Памяти моей мамы
Антонины Даниловны Богдановой
естьдесят лет назад в Севастополе вблизи Приморского бульвара, на четвертом этаже одного из домов по ул. Фрунзе, что ныне называется пр. Нахимова, в коммунальной квартире проживали два небольших семейства: Богдановых (Нина [Антонина], Илья и их дочь Ирина) и Плугиных (Нина, Михаил и мать Нины Анна Николаевна). Илья Богданов с утра до ночи пропадал на своем любимом Морзаводе, куда он, двенадцатилетний паренек, приехавший из Курской глубинки на самостоятельные заработки, поступил работать весной 1905 года. Его молодая жена Нина воспитывала дочь, вела хозяйство и обшивала многочисленных родственников. Дочке часы, проводимые мамой за швейной машиной, очень нравились. Можно было, воспользовавшись крышкой от «Зингера», играть в путешествия: прощаться, уходить с «чемоданом» в дальний угол комнаты, потом возвращаться и видеть, что твоему «приезду» рады… А еще мама тогда пела: то «Белой акации гроздья душистые», то грустную песню про «Три эсминца», которые «взлетели в воздух на минах хитроумных англичан». И почти всегда в комнате присутствовал третий: большой, сильный кот. Он был темносерым как небо в бурю, оттого и прозвали его Бурька. Родиной его был дом 17 по улице Карла Либкнехта (бывшей Николаевской, а ныне Николая Лунина), что на Корабельной стороне, где жили друзья Богдановых - Куприяновы. Несмотря на большое чувство собственного достоинства, младшей Богдановой, девочке Ире, он многое позволял: то «дрессировку» (после посещения ею приехавшего на гастроли цирка), то укладывание в большую, сделанную на заказ кукольную кровать (покорно клал свою лобастую голову на подушку и долго лежал вытянувшись, укрытый кружевной простынкой).
А за стеной, у Плугиных, шла своя интересная жизнь.

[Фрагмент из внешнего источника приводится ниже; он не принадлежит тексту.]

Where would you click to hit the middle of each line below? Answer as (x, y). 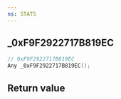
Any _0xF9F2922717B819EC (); (49, 66)
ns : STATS (22, 14)
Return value (36, 88)
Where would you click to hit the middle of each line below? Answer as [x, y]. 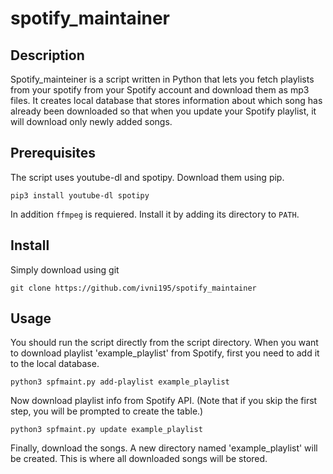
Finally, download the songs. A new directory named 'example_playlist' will [164, 448]
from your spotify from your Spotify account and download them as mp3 [160, 90]
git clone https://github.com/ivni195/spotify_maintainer [133, 288]
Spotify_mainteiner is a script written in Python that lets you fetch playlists [162, 79]
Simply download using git [65, 269]
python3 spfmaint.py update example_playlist [106, 430]
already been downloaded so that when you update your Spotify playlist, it [163, 111]
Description [47, 55]
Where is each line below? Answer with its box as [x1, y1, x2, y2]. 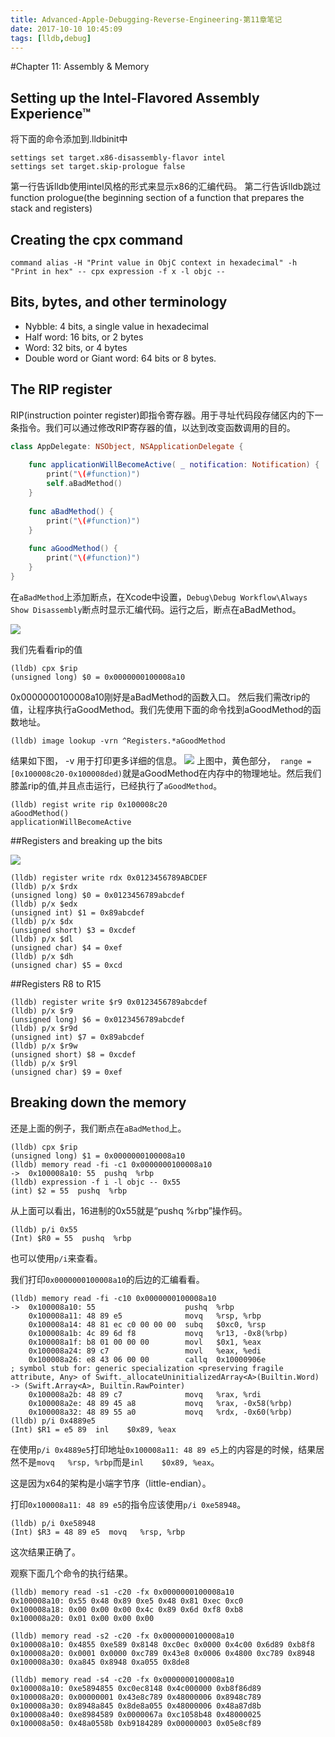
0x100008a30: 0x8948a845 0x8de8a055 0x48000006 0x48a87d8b [10, 1701, 262, 1711]
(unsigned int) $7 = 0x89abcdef [10, 1032, 145, 1042]
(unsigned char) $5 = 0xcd [10, 960, 123, 970]
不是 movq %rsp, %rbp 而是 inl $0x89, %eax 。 [18, 1456, 220, 1468]
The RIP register [10, 381, 113, 398]
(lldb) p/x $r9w [10, 1041, 78, 1051]
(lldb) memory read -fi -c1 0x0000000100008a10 [10, 1159, 213, 1170]
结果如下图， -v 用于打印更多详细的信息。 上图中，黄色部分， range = [10, 754, 312, 766]
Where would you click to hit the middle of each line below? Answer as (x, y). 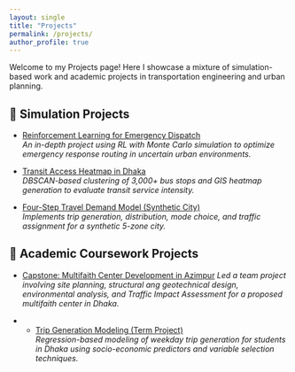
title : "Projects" (43, 26)
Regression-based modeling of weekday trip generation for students (160, 339)
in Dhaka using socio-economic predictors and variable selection (155, 349)
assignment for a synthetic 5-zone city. (94, 226)
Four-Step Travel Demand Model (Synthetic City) (111, 207)
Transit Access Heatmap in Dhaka (84, 171)
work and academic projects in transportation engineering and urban (159, 77)
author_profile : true (49, 42)
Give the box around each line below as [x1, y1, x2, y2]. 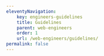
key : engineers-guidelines [16, 14, 83, 20]
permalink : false [6, 41, 49, 47]
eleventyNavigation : [6, 8, 57, 15]
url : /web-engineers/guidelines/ [16, 36, 99, 41]
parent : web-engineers [16, 24, 72, 31]
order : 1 [16, 30, 38, 36]
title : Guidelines [16, 19, 62, 25]
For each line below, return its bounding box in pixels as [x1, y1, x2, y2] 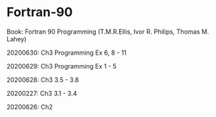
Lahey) [6, 34, 27, 43]
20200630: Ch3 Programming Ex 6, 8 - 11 [6, 48, 127, 57]
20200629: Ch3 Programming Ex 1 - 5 [6, 62, 117, 70]
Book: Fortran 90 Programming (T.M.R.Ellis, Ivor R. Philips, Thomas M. [6, 27, 209, 36]
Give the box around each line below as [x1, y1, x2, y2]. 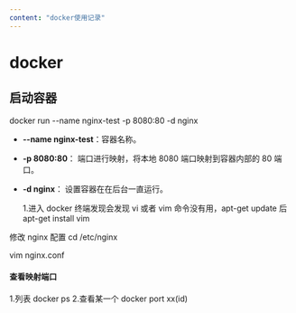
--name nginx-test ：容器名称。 [22, 133, 142, 145]
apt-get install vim [22, 213, 90, 223]
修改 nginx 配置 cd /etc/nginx [9, 232, 118, 242]
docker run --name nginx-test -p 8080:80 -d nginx [9, 115, 199, 126]
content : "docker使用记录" [9, 13, 106, 23]
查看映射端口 [9, 271, 57, 282]
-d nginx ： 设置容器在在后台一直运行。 [22, 183, 169, 194]
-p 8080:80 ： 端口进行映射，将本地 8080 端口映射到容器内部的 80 [22, 153, 273, 164]
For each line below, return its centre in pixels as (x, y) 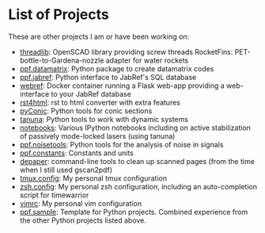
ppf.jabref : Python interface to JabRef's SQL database (108, 77)
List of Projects (59, 15)
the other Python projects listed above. (83, 220)
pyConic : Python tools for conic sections (86, 111)
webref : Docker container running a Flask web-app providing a (122, 86)
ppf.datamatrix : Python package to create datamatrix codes (117, 68)
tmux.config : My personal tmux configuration (93, 178)
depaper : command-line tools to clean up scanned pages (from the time (137, 161)
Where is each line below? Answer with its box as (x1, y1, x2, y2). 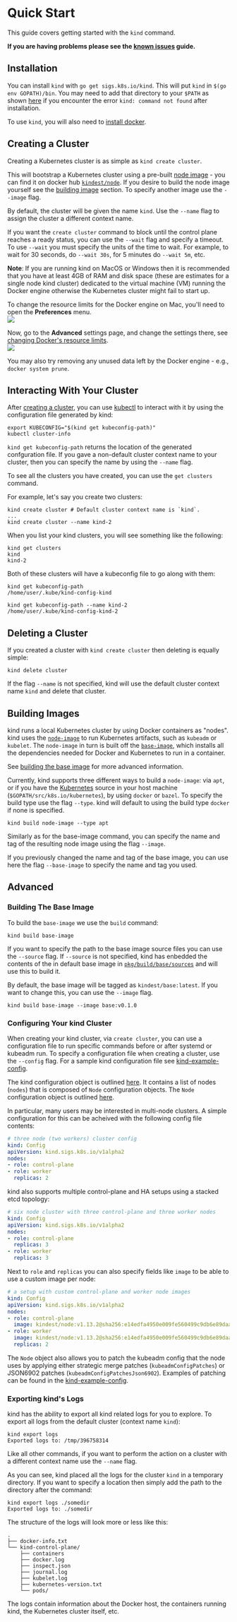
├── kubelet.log (20, 1575, 68, 1582)
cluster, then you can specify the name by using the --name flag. (7, 458, 193, 467)
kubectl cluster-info (7, 431, 71, 438)
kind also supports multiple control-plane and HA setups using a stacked (7, 1188, 219, 1196)
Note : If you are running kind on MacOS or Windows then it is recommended (7, 263, 230, 273)
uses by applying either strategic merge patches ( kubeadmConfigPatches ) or (7, 1361, 226, 1369)
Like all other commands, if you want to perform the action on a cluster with (7, 1450, 228, 1458)
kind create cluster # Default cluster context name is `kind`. (7, 506, 200, 513)
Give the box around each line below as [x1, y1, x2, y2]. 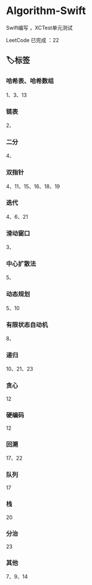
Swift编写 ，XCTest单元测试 [6, 24, 73, 31]
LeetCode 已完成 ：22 [6, 36, 59, 43]
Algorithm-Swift [6, 4, 86, 18]
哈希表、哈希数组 [6, 77, 54, 85]
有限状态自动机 [6, 321, 48, 329]
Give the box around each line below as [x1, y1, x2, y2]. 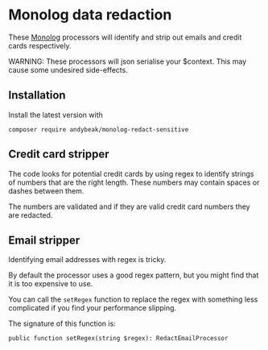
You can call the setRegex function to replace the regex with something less [8, 294, 258, 304]
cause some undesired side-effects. [8, 65, 129, 74]
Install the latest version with [8, 110, 103, 119]
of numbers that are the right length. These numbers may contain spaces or [8, 177, 260, 187]
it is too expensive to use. [8, 279, 93, 289]
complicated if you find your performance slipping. [8, 303, 177, 313]
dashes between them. [8, 185, 85, 195]
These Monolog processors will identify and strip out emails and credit [8, 32, 242, 42]
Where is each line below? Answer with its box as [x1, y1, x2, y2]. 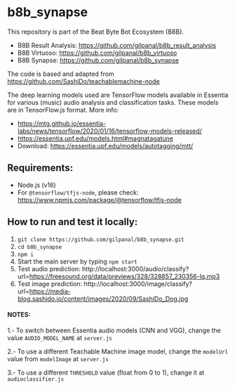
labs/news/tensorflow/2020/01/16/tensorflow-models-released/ [17, 126, 202, 135]
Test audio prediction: [17, 264, 81, 273]
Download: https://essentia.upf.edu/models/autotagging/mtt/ [17, 141, 194, 150]
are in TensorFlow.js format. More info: [7, 105, 119, 114]
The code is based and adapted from [7, 70, 114, 78]
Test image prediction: [17, 279, 83, 288]
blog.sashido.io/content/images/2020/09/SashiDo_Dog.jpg [17, 294, 189, 303]
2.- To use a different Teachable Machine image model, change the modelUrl [7, 347, 229, 356]
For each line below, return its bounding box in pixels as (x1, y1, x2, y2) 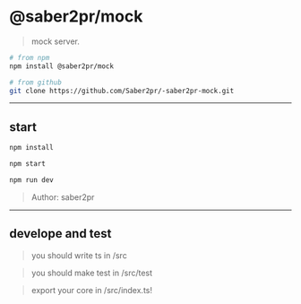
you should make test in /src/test (30, 267, 153, 278)
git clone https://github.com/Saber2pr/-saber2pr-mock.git (9, 86, 235, 95)
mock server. (30, 36, 81, 47)
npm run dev (9, 176, 54, 185)
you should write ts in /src (30, 249, 127, 261)
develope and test (9, 226, 112, 241)
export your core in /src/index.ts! (30, 284, 152, 295)
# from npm (9, 53, 50, 62)
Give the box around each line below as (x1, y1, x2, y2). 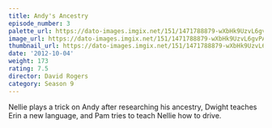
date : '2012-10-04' (8, 49, 74, 58)
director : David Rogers (8, 72, 89, 80)
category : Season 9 (8, 79, 74, 87)
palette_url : (8, 27, 53, 35)
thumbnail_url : (8, 42, 60, 50)
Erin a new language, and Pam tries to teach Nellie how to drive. (8, 110, 222, 120)
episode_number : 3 (8, 19, 70, 28)
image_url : (8, 34, 45, 43)
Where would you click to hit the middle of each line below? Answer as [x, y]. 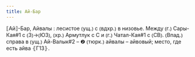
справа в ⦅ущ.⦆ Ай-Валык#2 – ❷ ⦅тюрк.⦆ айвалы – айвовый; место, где [94, 41]
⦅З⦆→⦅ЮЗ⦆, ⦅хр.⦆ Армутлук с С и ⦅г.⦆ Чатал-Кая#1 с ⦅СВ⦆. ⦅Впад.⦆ [105, 35]
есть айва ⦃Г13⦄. [28, 48]
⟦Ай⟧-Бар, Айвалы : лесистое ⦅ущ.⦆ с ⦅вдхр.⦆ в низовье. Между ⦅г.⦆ [89, 28]
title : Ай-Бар [24, 11]
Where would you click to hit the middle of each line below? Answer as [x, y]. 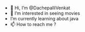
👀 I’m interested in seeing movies [45, 13]
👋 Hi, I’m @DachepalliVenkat [40, 8]
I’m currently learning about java [44, 19]
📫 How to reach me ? [33, 24]
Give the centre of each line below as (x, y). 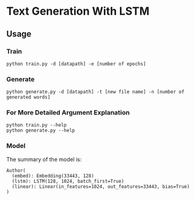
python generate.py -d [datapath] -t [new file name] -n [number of (95, 92)
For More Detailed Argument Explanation (68, 113)
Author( (16, 170)
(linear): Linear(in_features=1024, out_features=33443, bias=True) (101, 187)
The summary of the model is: (44, 159)
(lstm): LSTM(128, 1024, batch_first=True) (68, 181)
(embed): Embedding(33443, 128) (53, 176)
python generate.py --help (41, 131)
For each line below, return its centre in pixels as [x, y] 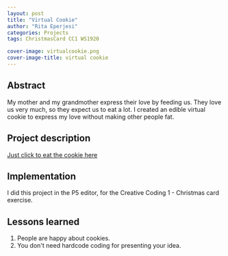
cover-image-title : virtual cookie [58, 58]
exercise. [20, 200]
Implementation [42, 176]
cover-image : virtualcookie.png [53, 51]
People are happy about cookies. [64, 238]
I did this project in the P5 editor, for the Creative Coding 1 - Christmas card [113, 193]
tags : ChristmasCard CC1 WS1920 [53, 39]
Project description [49, 138]
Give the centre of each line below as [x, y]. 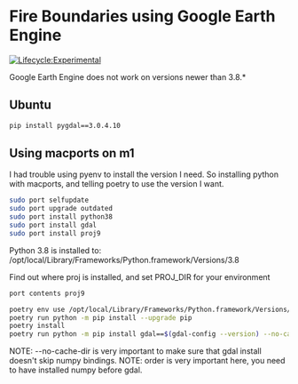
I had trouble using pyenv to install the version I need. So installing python [144, 174]
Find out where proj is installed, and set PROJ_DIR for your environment [140, 276]
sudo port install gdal [53, 225]
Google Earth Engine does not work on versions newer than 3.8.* [128, 76]
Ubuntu [30, 105]
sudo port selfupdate [49, 200]
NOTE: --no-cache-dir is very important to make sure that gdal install [135, 351]
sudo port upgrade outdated [61, 209]
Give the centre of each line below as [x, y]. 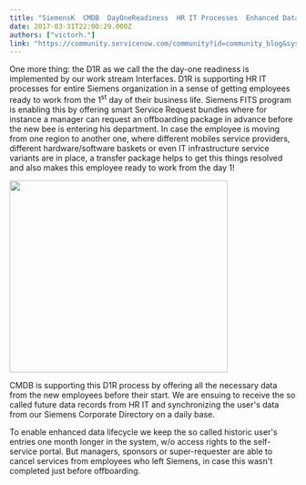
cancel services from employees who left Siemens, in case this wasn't [141, 461]
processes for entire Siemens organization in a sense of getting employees [150, 88]
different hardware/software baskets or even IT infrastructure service [139, 148]
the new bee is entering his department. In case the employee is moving [145, 129]
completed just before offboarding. [75, 471]
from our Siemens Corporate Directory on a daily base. [112, 415]
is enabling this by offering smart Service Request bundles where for [138, 109]
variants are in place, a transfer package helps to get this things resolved [146, 158]
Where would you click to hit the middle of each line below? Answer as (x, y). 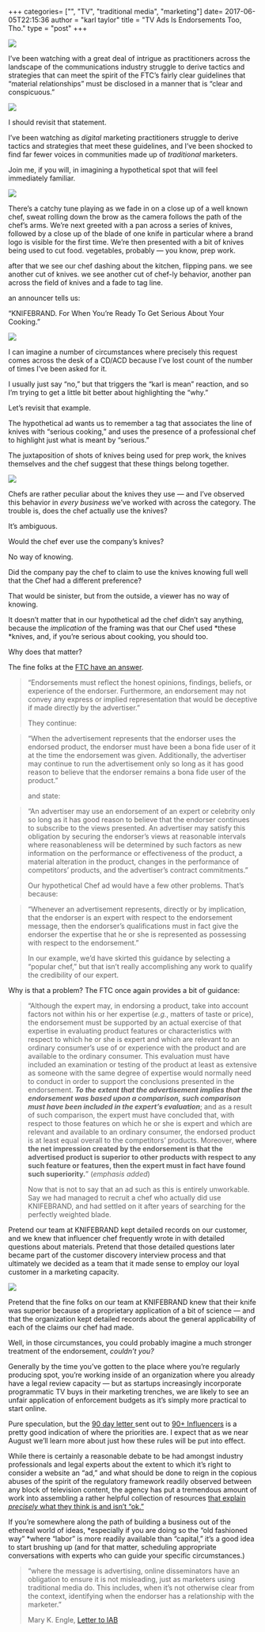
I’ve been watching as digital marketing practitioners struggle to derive (123, 137)
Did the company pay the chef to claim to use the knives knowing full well (128, 572)
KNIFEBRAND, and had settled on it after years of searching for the (136, 1206)
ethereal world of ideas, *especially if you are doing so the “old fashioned (128, 1530)
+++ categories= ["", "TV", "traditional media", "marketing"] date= (116, 11)
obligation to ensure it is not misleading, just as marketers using (131, 1579)
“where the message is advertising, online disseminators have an (133, 1571)
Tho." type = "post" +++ (48, 28)
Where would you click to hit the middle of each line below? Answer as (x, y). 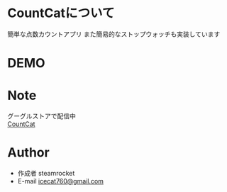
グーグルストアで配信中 (41, 116)
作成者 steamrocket (46, 173)
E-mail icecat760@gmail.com (61, 181)
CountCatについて (61, 13)
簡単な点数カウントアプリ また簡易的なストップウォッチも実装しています (114, 34)
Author (28, 153)
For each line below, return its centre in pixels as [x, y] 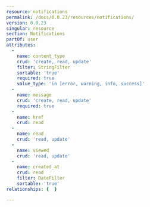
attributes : [21, 45]
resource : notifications [37, 12]
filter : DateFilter [41, 178]
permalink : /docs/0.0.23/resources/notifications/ [70, 17]
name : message [34, 95]
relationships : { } [32, 189]
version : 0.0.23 [26, 23]
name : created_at [38, 167]
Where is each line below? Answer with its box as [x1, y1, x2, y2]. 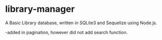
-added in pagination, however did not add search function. [5, 29, 128, 35]
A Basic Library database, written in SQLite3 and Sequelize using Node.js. [5, 20, 157, 26]
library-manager [5, 3, 75, 15]
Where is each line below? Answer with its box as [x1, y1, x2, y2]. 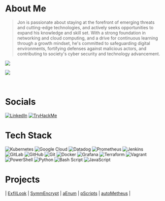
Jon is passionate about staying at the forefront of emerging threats [17, 19, 155, 25]
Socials [5, 96, 36, 108]
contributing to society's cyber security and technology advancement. [17, 50, 160, 57]
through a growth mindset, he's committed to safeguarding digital [17, 40, 150, 46]
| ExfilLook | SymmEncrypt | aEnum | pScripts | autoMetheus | [5, 190, 131, 196]
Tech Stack [5, 130, 52, 141]
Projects [5, 174, 40, 185]
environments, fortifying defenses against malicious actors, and [17, 45, 147, 51]
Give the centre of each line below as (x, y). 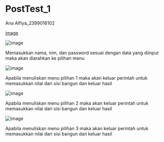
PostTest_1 (28, 9)
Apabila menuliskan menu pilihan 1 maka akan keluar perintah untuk (77, 78)
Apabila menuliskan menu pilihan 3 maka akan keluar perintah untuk (77, 128)
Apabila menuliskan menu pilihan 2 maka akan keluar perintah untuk (77, 103)
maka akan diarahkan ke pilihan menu (45, 58)
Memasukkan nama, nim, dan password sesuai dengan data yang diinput (82, 53)
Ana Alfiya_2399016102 (30, 23)
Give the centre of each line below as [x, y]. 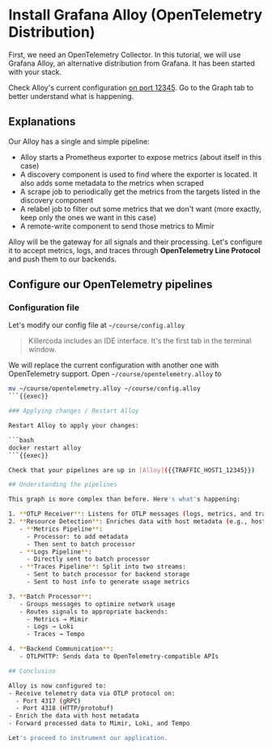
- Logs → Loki [50, 626]
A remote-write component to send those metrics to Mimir [117, 226]
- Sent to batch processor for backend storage [108, 575]
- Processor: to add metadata [77, 536]
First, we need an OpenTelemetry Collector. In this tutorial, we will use [125, 54]
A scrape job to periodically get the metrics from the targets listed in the [140, 192]
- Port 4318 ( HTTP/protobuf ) [65, 708]
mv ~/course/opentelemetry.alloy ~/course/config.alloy [104, 389]
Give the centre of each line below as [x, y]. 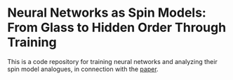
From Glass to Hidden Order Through [117, 27]
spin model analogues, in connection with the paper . [83, 69]
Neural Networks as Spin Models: [107, 13]
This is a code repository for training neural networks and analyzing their [112, 61]
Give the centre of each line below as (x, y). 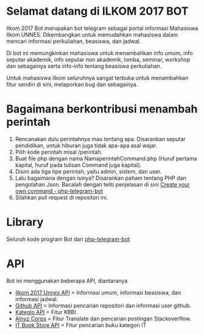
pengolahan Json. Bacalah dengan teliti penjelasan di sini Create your (102, 184)
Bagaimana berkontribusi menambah (102, 109)
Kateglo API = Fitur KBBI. (46, 312)
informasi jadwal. (37, 299)
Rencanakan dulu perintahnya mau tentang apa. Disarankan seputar (100, 139)
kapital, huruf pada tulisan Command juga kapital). (78, 165)
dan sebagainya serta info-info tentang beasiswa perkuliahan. (84, 66)
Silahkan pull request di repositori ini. (62, 197)
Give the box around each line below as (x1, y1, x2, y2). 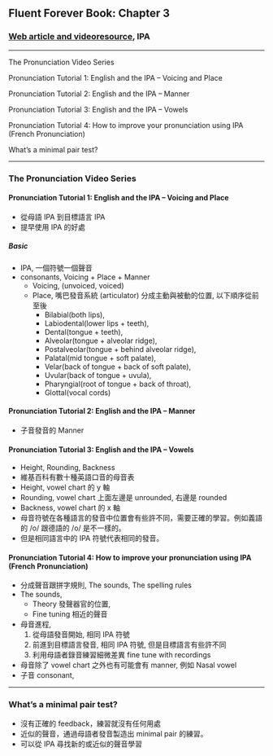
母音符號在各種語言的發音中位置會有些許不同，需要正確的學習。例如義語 (19, 513, 262, 523)
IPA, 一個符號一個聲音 (19, 262, 93, 272)
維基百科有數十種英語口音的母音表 (19, 472, 135, 482)
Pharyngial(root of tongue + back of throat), (44, 379, 192, 389)
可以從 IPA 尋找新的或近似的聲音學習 (19, 739, 142, 749)
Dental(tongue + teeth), (44, 327, 123, 336)
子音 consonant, (19, 670, 75, 680)
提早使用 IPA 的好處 (19, 222, 85, 231)
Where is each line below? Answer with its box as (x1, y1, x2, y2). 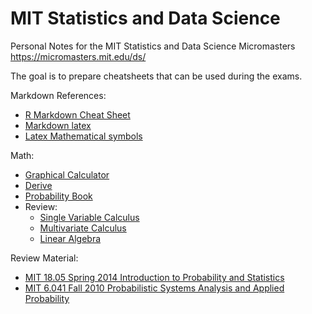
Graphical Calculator (24, 168, 110, 181)
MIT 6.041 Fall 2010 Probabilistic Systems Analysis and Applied (24, 282, 285, 294)
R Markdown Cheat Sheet (24, 108, 131, 121)
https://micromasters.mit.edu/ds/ (10, 50, 147, 62)
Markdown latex (24, 119, 92, 131)
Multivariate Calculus (39, 222, 127, 234)
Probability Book (24, 190, 93, 202)
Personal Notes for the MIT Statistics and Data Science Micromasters (10, 40, 296, 52)
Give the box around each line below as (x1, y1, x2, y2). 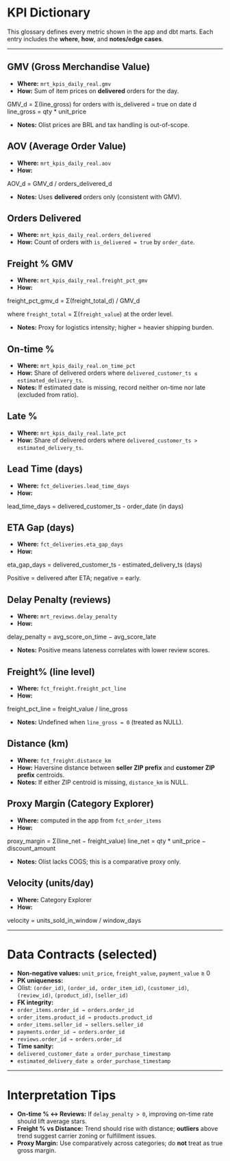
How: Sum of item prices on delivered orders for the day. (16, 87, 179, 95)
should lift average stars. (16, 1117, 87, 1125)
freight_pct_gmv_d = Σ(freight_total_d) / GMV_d (7, 297, 140, 305)
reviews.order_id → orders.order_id (16, 1036, 122, 1043)
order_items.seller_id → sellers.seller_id (16, 1022, 144, 1028)
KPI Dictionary (7, 5, 91, 21)
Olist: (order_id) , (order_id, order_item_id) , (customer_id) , (16, 984, 190, 992)
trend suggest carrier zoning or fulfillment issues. (16, 1131, 157, 1140)
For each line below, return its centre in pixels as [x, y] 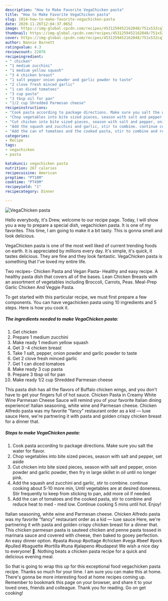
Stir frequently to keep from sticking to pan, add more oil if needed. [82, 493]
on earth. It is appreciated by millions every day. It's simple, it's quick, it [79, 251]
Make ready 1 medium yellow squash [50, 342]
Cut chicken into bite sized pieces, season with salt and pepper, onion [84, 467]
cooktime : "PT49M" [24, 182]
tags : [11, 145]
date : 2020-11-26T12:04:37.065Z [39, 24]
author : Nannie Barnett [30, 43]
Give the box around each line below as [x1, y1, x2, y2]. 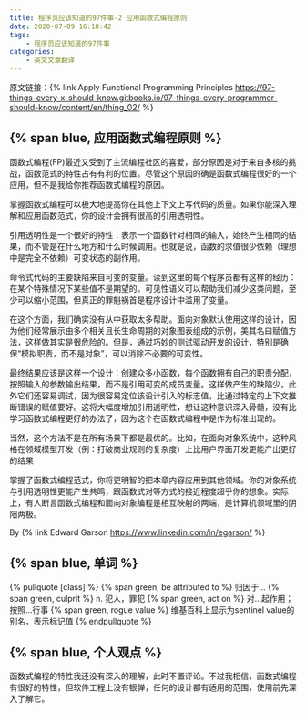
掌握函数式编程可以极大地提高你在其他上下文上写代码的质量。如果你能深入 [9, 198, 289, 210]
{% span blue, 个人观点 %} [9, 645, 162, 661]
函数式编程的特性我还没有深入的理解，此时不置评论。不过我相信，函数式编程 [9, 671, 297, 682]
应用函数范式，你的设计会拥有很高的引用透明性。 [25, 210, 209, 221]
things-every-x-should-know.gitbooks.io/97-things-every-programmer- [9, 92, 278, 103]
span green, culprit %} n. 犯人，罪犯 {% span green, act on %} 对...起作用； [9, 593, 294, 604]
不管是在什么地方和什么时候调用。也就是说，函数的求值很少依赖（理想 [33, 241, 297, 252]
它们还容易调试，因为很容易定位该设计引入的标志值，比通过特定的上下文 [16, 389, 289, 401]

Нина, хрупкая, нервная женщина, была художником-любителем, хозяйство вела мать. Кот у них был небольшой, робкий, бело-коричневый, звали его Бимка. Бурька до глубины души презирал этого «хлюпика». Днем, при людях, это выражалось в презрительном повороте головы и взгляде, от которого тот жался к стенке, зато ночью… Ночью все коты дома уходили в «ночной клуб» на чердак. Он был сухой, опрятный, хозяйки сушили там белье, особенно те, у кого, как у Богдановых, не было балкона. У Плугиных балкон был. Вход на чердак - с черной лестницы, куда выходила дверь из большой коммунальной кухни. Поутру Анна Николаевна часто выговаривала соседке: «Опять ваш Бурька Бимке ухо разорвал (или нос поцарапал)»! Вероятно, это не была битва «за прекрасную даму», а именно выражение презрения. За что? Во-первых, за трусость и ябедничество (да, да!), во-вторых, тот не был добытчиком своей семьи. К семье Богдановых Бурька себя явно причислял, понимал трудности и старался помочь. То на рассвете положит на коврик перед входом в комнату (к ногам хозяйки) огромную крысу, а то совершит «сальто-мортале».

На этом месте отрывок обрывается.